El jueves pasado fui al centro a las tres de la tarde y, por primera vez desde hace años, pude aparcar en la plaza del Polvorista. No había un alma. Tan sumida iba en mis historias, tan deseosa de llegar cuanto antes a casa y comer, que empecé a cruzar en dirección a correos como si no hubiera salido de la zona peatonal. Entonces, justo en el centro de la calle me topé de bruces con una sonrisa a cara descubierta y no supe qué hacer con ella. Un señor en una motillo, con un casco que le dejaba libre el rostro, sin mascarilla, se había parado sin que yo lo oyera ni lo viera y me sonreía para cederme el paso. Le vi la cara completa. No pitó enfadado para advertirme, no esgrimió su derecho a pasar primero. Se paró, sonrió y me invitó a que cruzara sin merecerlo. Me aturullé tanto que me detuve en seco y dejé que pasara él.

Habitualmente me muevo en un entorno amable. En el trabajo nos saludamos por los pasillos; en clase no estoy cómoda hasta que no relajo el ambiente, intento buscar vidilla asomada a los ojos por encima de las mascarillas. Pero la calle y, sobre todo el tráfico, es otra cosa. Lo habitual es no ceder el paso, ocupar cualquier resquicio de duda para ganar un puesto en la rotonda, disputar quién llegó antes al aparcamiento. Con la bici es mucho peor, molesta a todos. En carretera te pitan, les gustaría que no estuvieras ahí ralentizando el tráfico. Un día una señora se paró en una calle ancha de Valdelagrana, de único sentido y sin salida, un domingo por la mañana para gritarme que me fuera al carril bici. A los peatones, los ciclistas no les caemos mejor. Invaden el carril por descuido o a posta y rara vez el usurpador se disculpa.

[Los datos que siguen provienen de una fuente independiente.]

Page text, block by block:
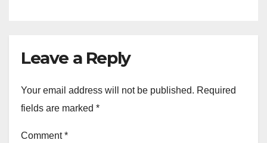
Leave a Reply
Your email address will not be published. Required
fields are marked *
Comment*
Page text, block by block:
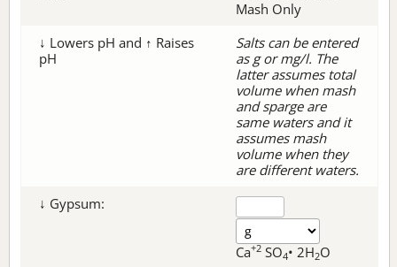
Mash Only
↓ Lowers pH and ↑ Raises
pH
Salts can be entered
as g or mg/l. The
latter assumes total
volume when mash
and sparge are
same waters and it
assumes mash
volume when they
are different waters.
↓ Gypsum:
Ca+2 SO4• 2H2O
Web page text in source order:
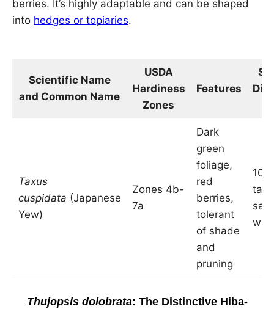
berries. It’s highly adaptable and can be shaped
into hedges or topiaries.
Scientific Name
and Common Name
USDA
Hardiness
Zones
Features
Taxus
cuspidata (Japanese
Yew)
Zones 4b-
7a
Dark
green
foliage,
red
berries,
tolerant
of shade
and
pruning
10-
tall
Thujopsis dolobrata: The Distinctive Hiba-
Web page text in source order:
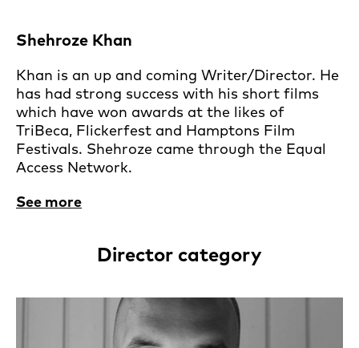
Shehroze Khan
Khan is an up and coming Writer/Director. He
has had strong success with his short films
which have won awards at the likes of
TriBeca, Flickerfest and Hamptons Film
Festivals. Shehroze came through the Equal
Access Network.
See more
Director category
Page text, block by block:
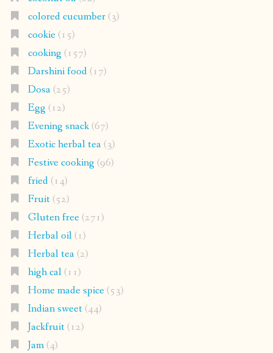
colored cucumber(3)
cookie(15)
cooking (157)
Darshini food(17)
Dosa(25)
Egg (12)
Evening snack(67)
Exotic herbal tea(3)
Festive cooking (96)
fried(14)
Fruit(52)
Gluten free(271)
Herbal oil(1)
Herbal tea(2)
high cal(11)
Home made spice(53)
Indian sweet(44)
Jackfruit(12)
Jam(4)
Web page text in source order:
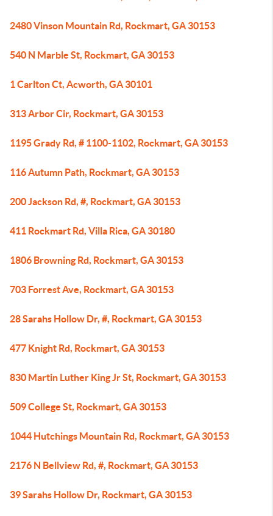
2480 Vinson Mountain Rd, Rockmart, GA 30153
540 N Marble St, Rockmart, GA 30153
1 Carlton Ct, Acworth, GA 30101
313 Arbor Cir, Rockmart, GA 30153
1195 Grady Rd, # 1100-1102, Rockmart, GA 30153
116 Autumn Path, Rockmart, GA 30153
200 Jackson Rd, #, Rockmart, GA 30153
411 Rockmart Rd, Villa Rica, GA 30180
1806 Browning Rd, Rockmart, GA 30153
703 Forrest Ave, Rockmart, GA 30153
28 Sarahs Hollow Dr, #, Rockmart, GA 30153
477 Knight Rd, Rockmart, GA 30153
830 Martin Luther King Jr St, Rockmart, GA 30153
509 College St, Rockmart, GA 30153
1044 Hutchings Mountain Rd, Rockmart, GA 30153
2176 N Bellview Rd, #, Rockmart, GA 30153
39 Sarahs Hollow Dr, Rockmart, GA 30153

Una vez, en medio de la subida a la pasarela del río, otra señora que iba en columna de a cuatro se afianzó sobre el carril bici que ocupaba al grito de “¡tó va a ser pa las bicis ahora, joé!”.

Por eso y quizás porque todos tenemos más blandito el corazón en estas soledades pandémicas de bocas tapadas y bastante irritabilidad, les cuento que el otro día me topé en la calle de frente con una sonrisa a cara descubierta que me cedía el paso y, de los nervios, no supe qué hacer con ella.